- Work order -
Whenever the word "sets" turns up in a line of the data below, copy that line.

(Items listed in a dataset)
###
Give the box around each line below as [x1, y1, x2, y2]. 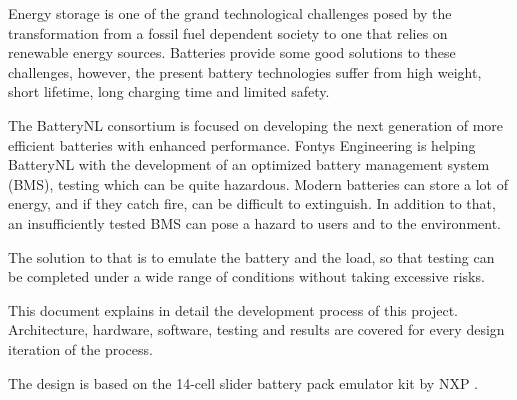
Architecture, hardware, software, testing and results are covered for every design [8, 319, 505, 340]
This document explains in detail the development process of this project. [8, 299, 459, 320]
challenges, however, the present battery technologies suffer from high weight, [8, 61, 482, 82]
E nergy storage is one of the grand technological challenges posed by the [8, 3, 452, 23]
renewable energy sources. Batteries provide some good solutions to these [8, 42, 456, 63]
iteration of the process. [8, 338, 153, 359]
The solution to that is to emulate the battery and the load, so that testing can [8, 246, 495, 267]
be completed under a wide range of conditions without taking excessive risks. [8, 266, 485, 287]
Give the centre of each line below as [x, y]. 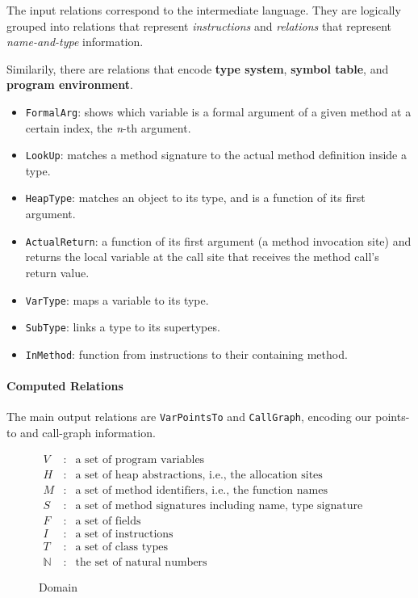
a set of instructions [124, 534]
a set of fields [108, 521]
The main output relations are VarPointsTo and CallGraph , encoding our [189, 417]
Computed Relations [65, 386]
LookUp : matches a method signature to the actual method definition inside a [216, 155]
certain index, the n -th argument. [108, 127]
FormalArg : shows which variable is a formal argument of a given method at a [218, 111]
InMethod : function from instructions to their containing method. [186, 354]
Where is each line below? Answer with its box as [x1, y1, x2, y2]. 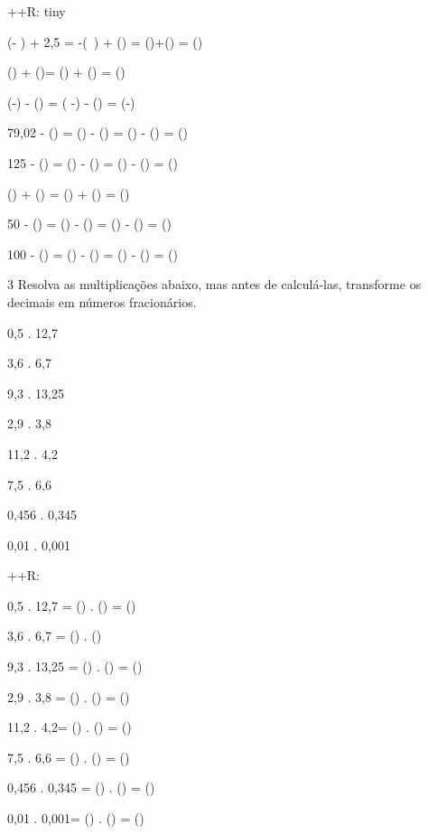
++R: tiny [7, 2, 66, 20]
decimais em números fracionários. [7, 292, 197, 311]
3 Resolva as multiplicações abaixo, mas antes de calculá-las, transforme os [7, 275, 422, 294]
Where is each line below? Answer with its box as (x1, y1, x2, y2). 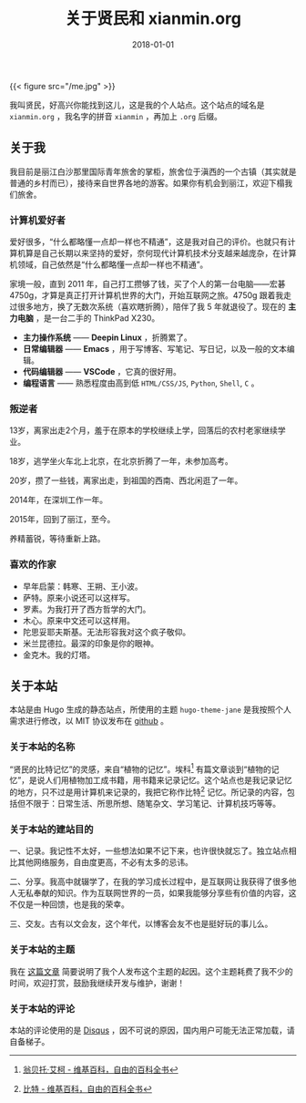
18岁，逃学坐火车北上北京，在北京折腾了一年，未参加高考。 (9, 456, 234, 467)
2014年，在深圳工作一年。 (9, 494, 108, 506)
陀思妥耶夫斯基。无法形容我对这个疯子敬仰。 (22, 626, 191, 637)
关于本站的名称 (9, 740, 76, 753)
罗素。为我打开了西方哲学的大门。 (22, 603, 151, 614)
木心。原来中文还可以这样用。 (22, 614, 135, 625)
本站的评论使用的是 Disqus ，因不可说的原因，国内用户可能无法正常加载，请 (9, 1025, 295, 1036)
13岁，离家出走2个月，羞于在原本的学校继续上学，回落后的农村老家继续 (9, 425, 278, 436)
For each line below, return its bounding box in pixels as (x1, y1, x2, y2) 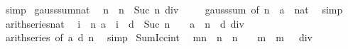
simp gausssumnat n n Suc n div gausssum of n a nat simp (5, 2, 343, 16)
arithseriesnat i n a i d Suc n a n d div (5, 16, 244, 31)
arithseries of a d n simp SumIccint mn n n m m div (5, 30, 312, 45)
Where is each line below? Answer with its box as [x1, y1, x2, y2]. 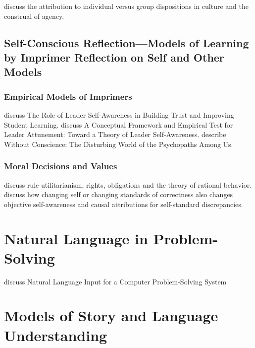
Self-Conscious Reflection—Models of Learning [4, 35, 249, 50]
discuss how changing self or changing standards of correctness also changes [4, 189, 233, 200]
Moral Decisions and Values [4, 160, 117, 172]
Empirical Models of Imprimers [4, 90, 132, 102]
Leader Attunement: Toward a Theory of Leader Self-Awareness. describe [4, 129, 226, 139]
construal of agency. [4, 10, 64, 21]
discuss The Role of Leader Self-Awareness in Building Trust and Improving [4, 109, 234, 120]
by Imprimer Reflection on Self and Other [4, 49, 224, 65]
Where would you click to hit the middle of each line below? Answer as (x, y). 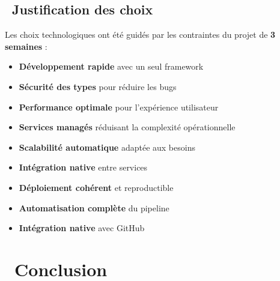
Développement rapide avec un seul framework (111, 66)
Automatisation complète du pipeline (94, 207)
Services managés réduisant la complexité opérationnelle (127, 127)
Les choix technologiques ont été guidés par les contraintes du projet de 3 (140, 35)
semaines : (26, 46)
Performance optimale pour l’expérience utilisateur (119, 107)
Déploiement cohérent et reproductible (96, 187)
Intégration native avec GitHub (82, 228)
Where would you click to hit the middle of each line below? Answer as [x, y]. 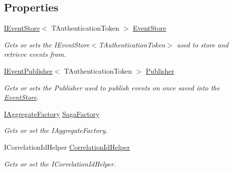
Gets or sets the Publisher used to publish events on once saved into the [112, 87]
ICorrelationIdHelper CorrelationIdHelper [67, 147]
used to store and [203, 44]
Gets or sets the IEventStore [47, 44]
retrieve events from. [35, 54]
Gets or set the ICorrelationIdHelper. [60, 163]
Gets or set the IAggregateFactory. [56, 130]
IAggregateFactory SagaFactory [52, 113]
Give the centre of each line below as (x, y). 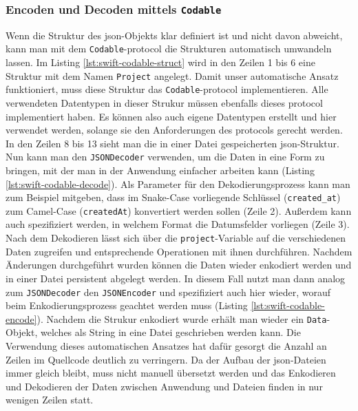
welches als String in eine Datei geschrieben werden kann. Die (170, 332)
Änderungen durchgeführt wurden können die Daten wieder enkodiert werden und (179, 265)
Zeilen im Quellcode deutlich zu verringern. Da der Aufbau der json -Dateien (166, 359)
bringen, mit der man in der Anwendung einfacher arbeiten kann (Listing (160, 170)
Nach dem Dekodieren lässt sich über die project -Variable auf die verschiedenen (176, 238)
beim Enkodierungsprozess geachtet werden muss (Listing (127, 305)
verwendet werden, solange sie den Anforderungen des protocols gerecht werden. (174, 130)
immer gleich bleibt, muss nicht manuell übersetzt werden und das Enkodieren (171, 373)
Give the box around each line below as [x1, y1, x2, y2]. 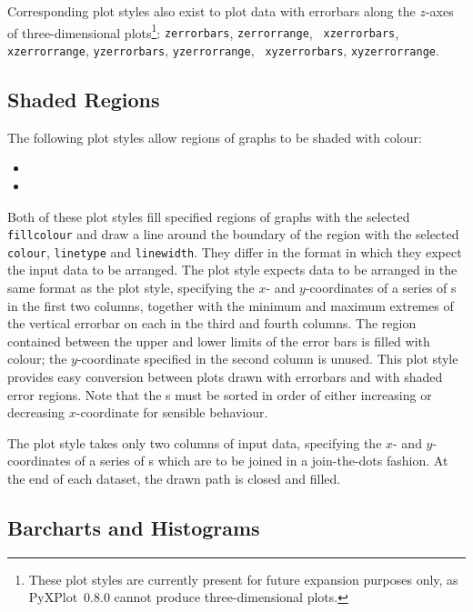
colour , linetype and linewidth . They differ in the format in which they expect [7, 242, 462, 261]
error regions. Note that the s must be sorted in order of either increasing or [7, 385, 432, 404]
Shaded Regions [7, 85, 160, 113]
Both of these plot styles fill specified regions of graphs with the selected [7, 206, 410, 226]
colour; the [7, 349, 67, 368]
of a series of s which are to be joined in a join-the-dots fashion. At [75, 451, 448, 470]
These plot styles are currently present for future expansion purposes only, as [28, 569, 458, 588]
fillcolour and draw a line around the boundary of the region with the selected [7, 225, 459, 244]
###
- Result of the task -
Gets or sets the Publisher used to publish events on once saved into the [112, 87]
Gets or sets the IEventStore [47, 44]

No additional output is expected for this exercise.